US role in Europe, and China, with hard Brexit

di: Francesco Sisci

British Prime Minister Boris Johnson’s decision to prorogue parliament is apparently a clear admission that a normal, regular “hard Brexit” is impossible and that the “hard Brexit” can be actually the attempt of a minority to impose its beliefs on the majority. What country can withstand for a long time such imposition without undermining its social, political, and economic fabric?

The threat of Brexit was an all too clever brainchild by Johnson’s predecessor David Cameron to extract more concessions from the EU in 2016. Cameron’s plan was not to get out of the EU but to show how deeply Britain was divided on the EU, have the Brexit referendum fail by a small margin, and then renegotiate with Brussels. Behind this there was another ambitious plan: to turn Britain into the next crossroads of exchanges between the US, EU, and China. This was the purpose of gaining more “special rights” from the EU, and it came with the condition of smooth links on every side of the triangle, for which the UK could be a further facilitator.

The plan flopped miserably and was turned on his head when Britain voted for Brexit. Actually, it was not only that. Another side of the triangle was also nose-diving: US-China ties were worsening. Around 2016, America was growing very impatient with China and US President Donald Trump came to power vowing to renegotiate commerce with Beijing. Therefore, if US-China trade was heading for a massive slowdown, and if Britain didn’t have a narrowly failed Brexit referendum for leverage with the EU, it also didn’t have a special role to discuss better deals with China vis-à-vis the EU and the US. Britain could not sell to China its special role with the US and EU, and vice versa.

From then on, Britain pursued its referendum-bound design to get out of the EU, without knowing very well what Britain will gain by leaving the union. It is, however, very clear what the UK will lose by leaving. This conundrum has brought on the present deep rift in British politics, where many, possibly most MPs, representing perhaps most of the British public, are against Brexit, and would like to find a way to fuzzy things.
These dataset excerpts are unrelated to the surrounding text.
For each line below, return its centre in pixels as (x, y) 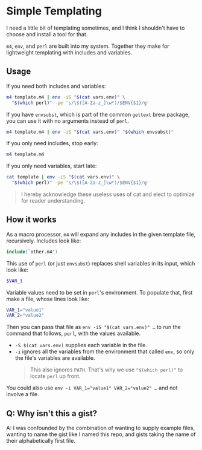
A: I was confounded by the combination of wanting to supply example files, (100, 428)
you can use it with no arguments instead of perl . (68, 121)
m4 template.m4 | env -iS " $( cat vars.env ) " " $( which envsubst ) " (90, 132)
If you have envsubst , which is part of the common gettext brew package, (98, 114)
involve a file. (23, 394)
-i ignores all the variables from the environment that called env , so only (105, 351)
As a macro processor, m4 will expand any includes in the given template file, (101, 234)
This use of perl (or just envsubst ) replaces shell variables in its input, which (101, 263)
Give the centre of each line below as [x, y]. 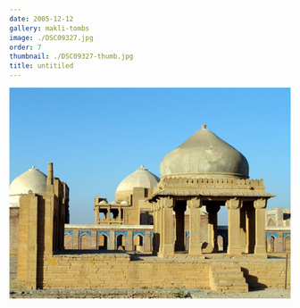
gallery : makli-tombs [50, 28]
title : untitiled [42, 66]
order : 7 [25, 47]
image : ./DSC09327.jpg [51, 37]
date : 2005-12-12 [42, 19]
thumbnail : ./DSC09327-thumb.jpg [71, 57]
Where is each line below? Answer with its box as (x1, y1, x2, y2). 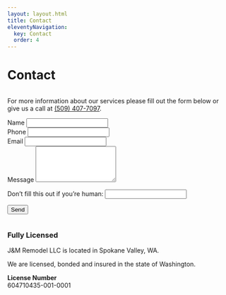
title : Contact (7, 17, 52, 24)
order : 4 (13, 37, 40, 44)
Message (7, 175, 35, 184)
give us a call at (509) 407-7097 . (7, 104, 102, 113)
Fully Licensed (7, 230, 59, 240)
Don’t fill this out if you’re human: (7, 190, 104, 198)
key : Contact (13, 30, 52, 37)
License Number (7, 274, 57, 282)
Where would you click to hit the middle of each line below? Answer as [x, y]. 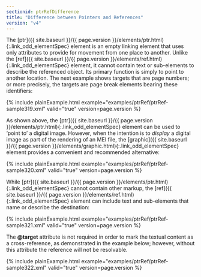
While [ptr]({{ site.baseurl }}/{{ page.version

Johnson, evidently, perceives and knows this, and he feels that the only way to get to Brexit is to bypass the parliament. But this decision is a heavy dual blow to the UK and the EU political architecture. Will the two systems just receive the blow, or in this political game, as in physics, will every action have a reaction?

And what will the rest of the world do? So far it has been aghast following the US-China trade duel. How will the British drama interfere with it? It is clear why the US and EU allegedly fretted over the latest Italian political crisis that was leading the country to early chaotic elections. They’d rather have Italy settled with some semblance of government, as is the new rag-tag coalition government between the Five Star Movement (M5s) and Democratic Party (PD). The last thing US and EU wanted, while facing the British drama, was to get bogged down in some incomprehensible Borgia-like Italian plot.
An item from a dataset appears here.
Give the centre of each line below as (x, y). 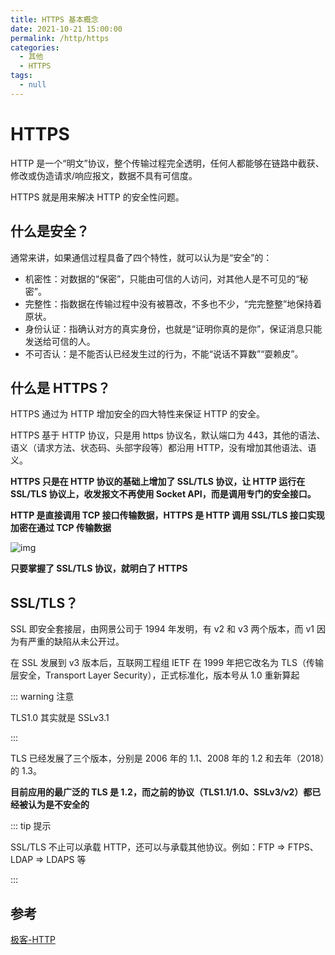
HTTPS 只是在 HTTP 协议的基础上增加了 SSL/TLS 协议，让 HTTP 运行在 (158, 482)
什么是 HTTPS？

But what is Johnson’s plan? Can England regain its former glory just by having the PM force the parliament into submission, or will this be a new step in Britain’s historical decline? Or what else? What will the ripple effects be in the world? And what does the US have to gain in supporting Johnson? Surely even a Euro-skeptic American can see that Franco-German leadership in Europe would be strengthened by Britain’s frenzied and unruly exit from the EU and would advise any would-be defector against the temptation of escaping the union. Conversely, if the US were to guide some form of reconciliation between the UK and EU, Washington would prove to Brussels that once again the EU needs America, and that by themselves Europeans are lost. It could be a golden opportunity for US president Donald Trump to redeem an important political foothold in Europe. If conversely the US will support this hard Brexit, possibly a minority position even in Britain, it could further undermine her role in the old continent. This in turn could have massive consequences also with China, as Beijing could see a US weak hand in Europe and maybe take advantage of it. After all, the Belt and Road Initiative ends in Europe.
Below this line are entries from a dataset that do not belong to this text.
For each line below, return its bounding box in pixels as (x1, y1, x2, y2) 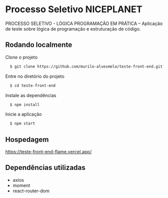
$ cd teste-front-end (10, 83, 56, 88)
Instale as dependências (5, 92, 57, 98)
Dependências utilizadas (5, 163, 86, 172)
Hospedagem (5, 135, 49, 144)
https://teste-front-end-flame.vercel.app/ (5, 149, 92, 155)
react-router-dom (12, 187, 50, 194)
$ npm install (10, 102, 40, 107)
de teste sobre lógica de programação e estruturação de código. (5, 25, 141, 32)

Then, in this context, while it is uncertain what Britain could achieve with this ongoing Brexit plan, it is clearer what Johnson personally can achieve with it. For him, there is only upside. If his plan for a hard Brexit fails, he is the hero of a stubborn minority andcan use his role for further political advances. If he succeeds in it, he is the one who forged Britain’s new path. The issue for Britain then is: what is her upside in getting along with this plan? The answer so far is not crystal clear.